* **TASK DIRECTIONS**
Would you restate every entry that follows, word for word, and leave out the pictures?

* **DATASET EXCERPTS**
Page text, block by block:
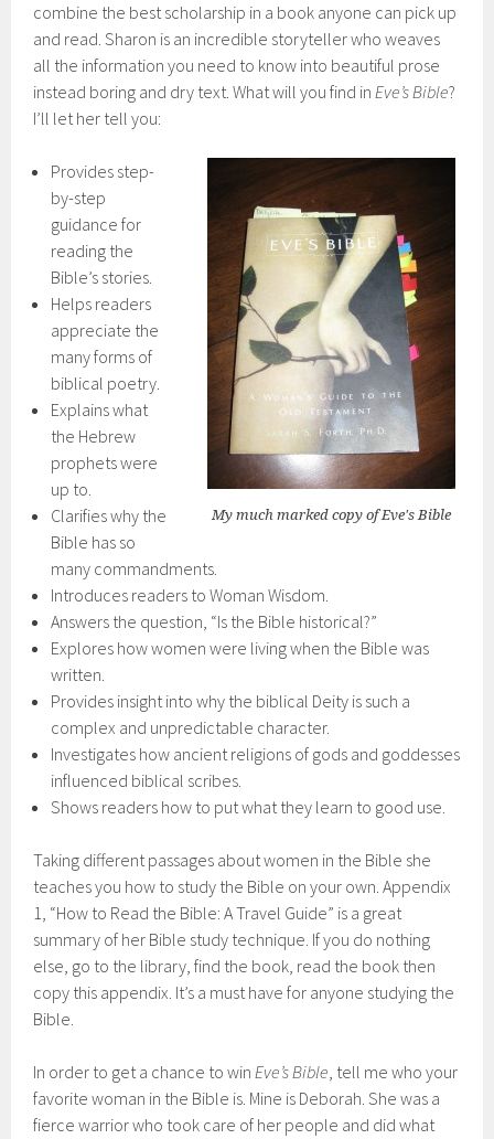
combine the best scholarship in a book anyone can pick up
and read. Sharon is an incredible storyteller who weaves
all the information you need to know into beautiful prose
instead boring and dry text. What will you find inEve’s Bible?
I’ll let her tell you:
My much marked copy of Eve's Bible
Provides step-
by-step
guidance for
reading the
Bible’s stories.
Helps readers
appreciate the
many forms of
biblical poetry.
Explains what
the Hebrew
prophets were
up to.
Clarifies why the
Bible has so
many commandments.
Introduces readers to Woman Wisdom.
Answers the question, “Is the Bible historical?”
Explores how women were living when the Bible was
written.
Provides insight into why the biblical Deity is such a
complex and unpredictable character.
Investigates how ancient religions of gods and goddesses
influenced biblical scribes.
Shows readers how to put what they learn to good use.
Taking different passages about women in the Bible she
teaches you how to study the Bible on your own. Appendix
1, “How to Read the Bible: A Travel Guide” is a great
summary of her Bible study technique. If you do nothing
else, go to the library, find the book, read the book then
copy this appendix. It’s a must have for anyone studying the
Bible.
In order to get a chance to winEve’s Bible, tell me who your
favorite woman in the Bible is. Mine is Deborah. She was a
fierce warrior who took care of her people and did what

* **REPLY**
Page text, block by block:
combine the best scholarship in a book anyone can pick up
and read. Sharon is an incredible storyteller who weaves
all the information you need to know into beautiful prose
instead boring and dry text. What will you find inEve’s Bible?
I’ll let her tell you:
My much marked copy of Eve's Bible
Provides step-
by-step
guidance for
reading the
Bible’s stories.
Helps readers
appreciate the
many forms of
biblical poetry.
Explains what
the Hebrew
prophets were
up to.
Clarifies why the
Bible has so
many commandments.
Introduces readers to Woman Wisdom.
Answers the question, “Is the Bible historical?”
Explores how women were living when the Bible was
written.
Provides insight into why the biblical Deity is such a
complex and unpredictable character.
Investigates how ancient religions of gods and goddesses
influenced biblical scribes.
Shows readers how to put what they learn to good use.
Taking different passages about women in the Bible she
teaches you how to study the Bible on your own. Appendix
1, “How to Read the Bible: A Travel Guide” is a great
summary of her Bible study technique. If you do nothing
else, go to the library, find the book, read the book then
copy this appendix. It’s a must have for anyone studying the
Bible.
In order to get a chance to winEve’s Bible, tell me who your
favorite woman in the Bible is. Mine is Deborah. She was a
fierce warrior who took care of her people and did what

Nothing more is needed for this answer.